Stored items from a collection:
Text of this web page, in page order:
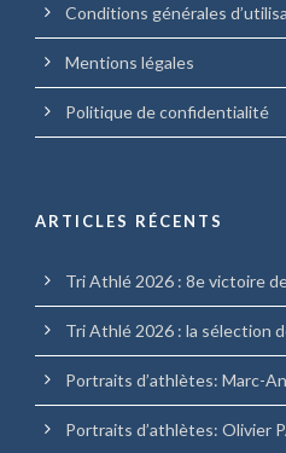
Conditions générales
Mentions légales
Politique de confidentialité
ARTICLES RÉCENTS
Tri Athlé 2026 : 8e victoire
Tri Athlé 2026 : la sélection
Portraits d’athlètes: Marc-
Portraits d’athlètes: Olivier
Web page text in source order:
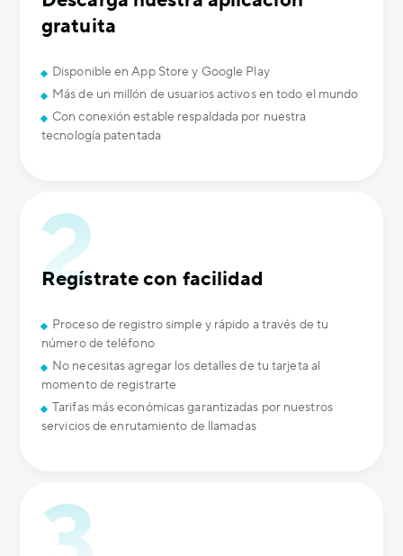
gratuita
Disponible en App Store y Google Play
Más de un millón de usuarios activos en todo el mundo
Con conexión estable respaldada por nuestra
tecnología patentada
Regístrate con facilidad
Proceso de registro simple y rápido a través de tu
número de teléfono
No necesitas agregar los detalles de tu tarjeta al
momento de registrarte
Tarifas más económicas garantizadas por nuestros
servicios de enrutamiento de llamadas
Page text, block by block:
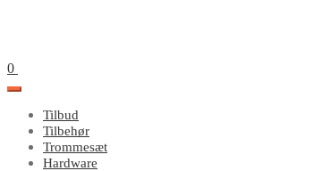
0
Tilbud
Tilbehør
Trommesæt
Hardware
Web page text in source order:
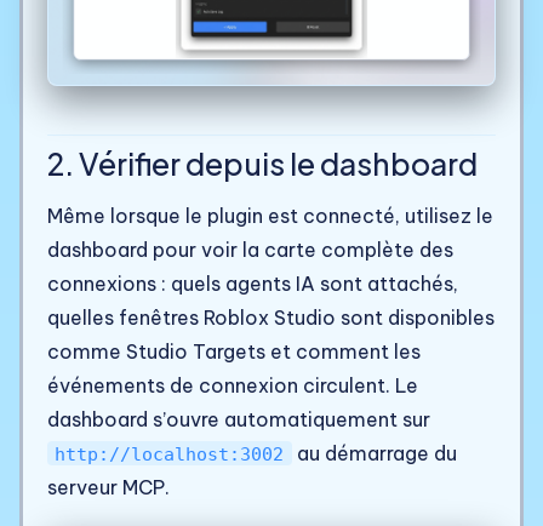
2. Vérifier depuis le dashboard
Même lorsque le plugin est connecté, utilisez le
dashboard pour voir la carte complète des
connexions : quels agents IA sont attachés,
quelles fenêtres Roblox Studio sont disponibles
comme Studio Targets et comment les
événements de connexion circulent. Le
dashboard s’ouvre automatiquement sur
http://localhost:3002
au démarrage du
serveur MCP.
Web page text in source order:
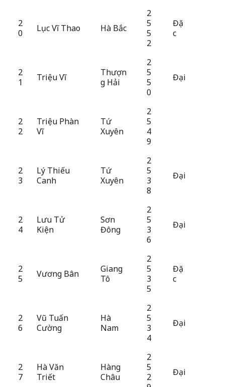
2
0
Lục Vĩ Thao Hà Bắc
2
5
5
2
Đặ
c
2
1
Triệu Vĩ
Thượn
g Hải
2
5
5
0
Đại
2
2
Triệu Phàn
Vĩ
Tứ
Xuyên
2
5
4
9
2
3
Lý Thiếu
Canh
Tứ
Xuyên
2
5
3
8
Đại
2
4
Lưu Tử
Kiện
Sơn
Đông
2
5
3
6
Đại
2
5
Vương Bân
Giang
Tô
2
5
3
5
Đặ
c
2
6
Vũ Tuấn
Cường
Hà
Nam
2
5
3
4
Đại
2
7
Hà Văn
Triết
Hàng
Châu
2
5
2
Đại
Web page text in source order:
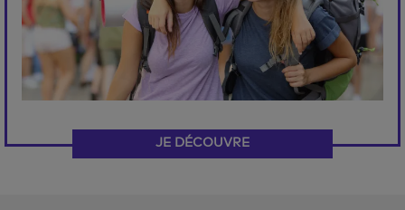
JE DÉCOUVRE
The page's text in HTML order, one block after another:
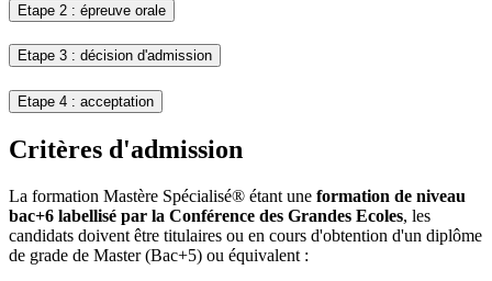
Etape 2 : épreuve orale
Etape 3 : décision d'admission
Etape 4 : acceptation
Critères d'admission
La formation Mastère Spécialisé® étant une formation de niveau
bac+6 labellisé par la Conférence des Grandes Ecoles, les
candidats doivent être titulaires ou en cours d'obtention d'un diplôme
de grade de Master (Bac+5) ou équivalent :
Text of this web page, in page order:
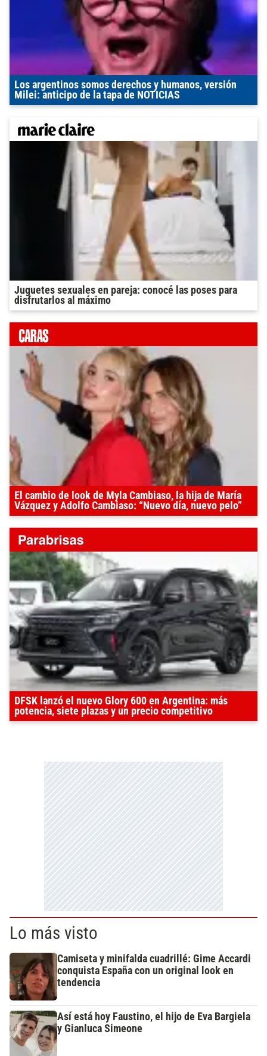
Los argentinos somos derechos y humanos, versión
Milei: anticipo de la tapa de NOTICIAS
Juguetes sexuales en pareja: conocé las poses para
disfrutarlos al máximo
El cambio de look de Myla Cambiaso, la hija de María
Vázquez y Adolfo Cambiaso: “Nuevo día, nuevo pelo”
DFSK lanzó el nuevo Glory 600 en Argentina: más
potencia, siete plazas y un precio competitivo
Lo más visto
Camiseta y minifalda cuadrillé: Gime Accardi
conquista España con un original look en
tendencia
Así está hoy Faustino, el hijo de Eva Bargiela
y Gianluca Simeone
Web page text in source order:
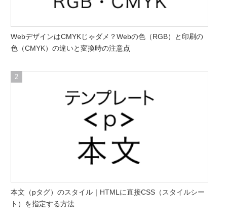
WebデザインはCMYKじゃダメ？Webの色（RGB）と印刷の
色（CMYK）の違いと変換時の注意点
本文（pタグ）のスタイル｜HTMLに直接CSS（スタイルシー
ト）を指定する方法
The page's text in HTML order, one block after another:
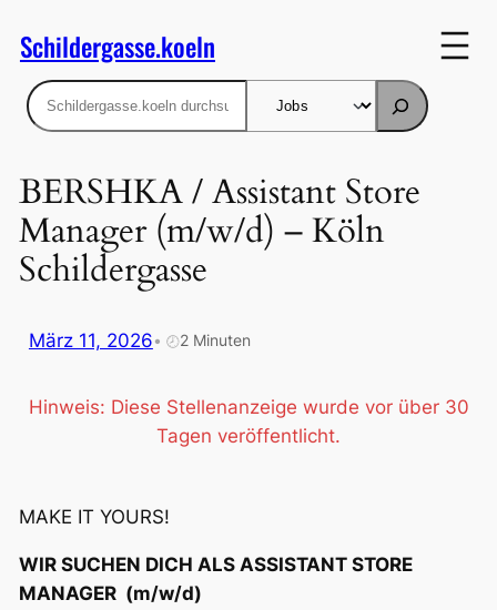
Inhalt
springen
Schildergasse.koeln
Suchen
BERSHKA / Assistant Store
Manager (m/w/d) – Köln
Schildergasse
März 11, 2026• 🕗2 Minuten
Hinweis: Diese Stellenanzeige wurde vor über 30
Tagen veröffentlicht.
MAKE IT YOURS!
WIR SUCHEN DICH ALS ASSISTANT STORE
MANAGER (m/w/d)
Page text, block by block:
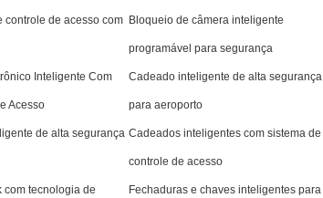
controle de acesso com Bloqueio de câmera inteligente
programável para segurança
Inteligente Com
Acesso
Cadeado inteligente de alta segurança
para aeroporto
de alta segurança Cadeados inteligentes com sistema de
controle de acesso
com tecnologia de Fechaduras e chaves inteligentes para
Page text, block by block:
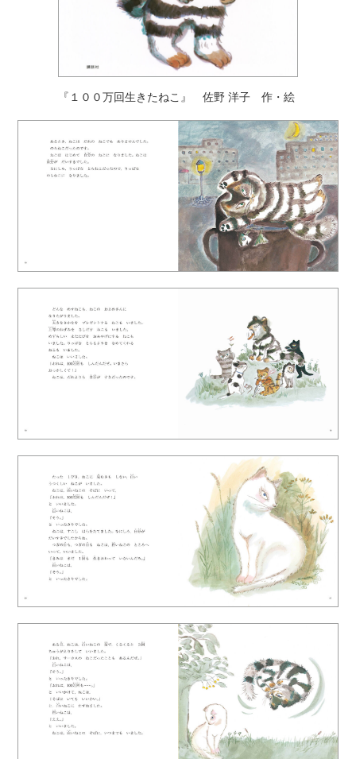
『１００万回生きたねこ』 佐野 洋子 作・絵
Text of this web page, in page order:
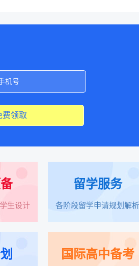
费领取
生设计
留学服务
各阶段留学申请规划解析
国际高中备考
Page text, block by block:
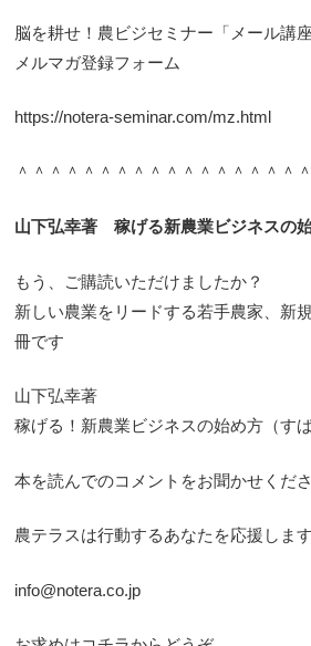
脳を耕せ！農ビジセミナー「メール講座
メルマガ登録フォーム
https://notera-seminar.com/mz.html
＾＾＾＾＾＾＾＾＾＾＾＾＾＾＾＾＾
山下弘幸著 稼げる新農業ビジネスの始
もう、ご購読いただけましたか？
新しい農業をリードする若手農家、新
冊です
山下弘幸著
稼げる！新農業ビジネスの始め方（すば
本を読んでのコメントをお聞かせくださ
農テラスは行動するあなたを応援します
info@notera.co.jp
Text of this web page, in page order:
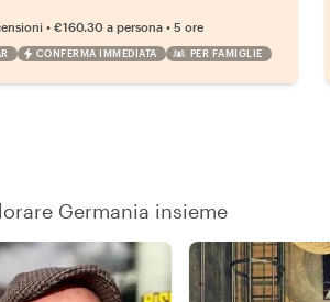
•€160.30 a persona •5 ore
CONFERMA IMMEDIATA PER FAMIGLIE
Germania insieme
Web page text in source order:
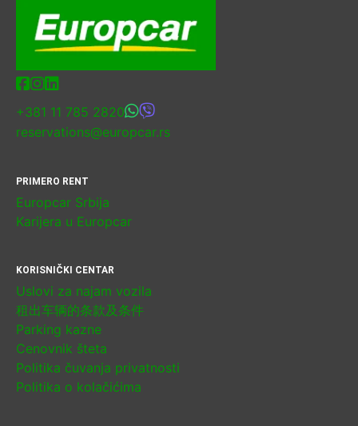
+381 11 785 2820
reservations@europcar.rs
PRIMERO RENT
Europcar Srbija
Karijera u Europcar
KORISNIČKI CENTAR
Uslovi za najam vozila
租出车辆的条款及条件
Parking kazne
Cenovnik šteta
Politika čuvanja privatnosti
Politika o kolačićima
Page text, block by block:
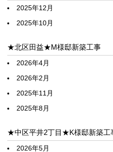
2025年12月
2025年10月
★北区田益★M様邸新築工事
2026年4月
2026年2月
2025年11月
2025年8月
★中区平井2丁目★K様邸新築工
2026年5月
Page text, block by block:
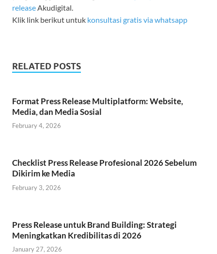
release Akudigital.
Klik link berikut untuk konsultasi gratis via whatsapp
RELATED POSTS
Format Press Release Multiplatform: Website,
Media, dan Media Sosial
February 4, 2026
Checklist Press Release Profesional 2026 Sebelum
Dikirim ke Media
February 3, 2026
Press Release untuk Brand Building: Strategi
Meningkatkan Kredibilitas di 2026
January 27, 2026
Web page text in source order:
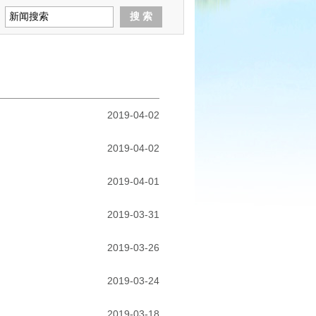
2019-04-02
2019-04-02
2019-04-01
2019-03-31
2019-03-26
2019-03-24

## Prompt
Among the lines of the data above, some may hold the word "athlètes"; report how many, as a single number.

## Answer box
2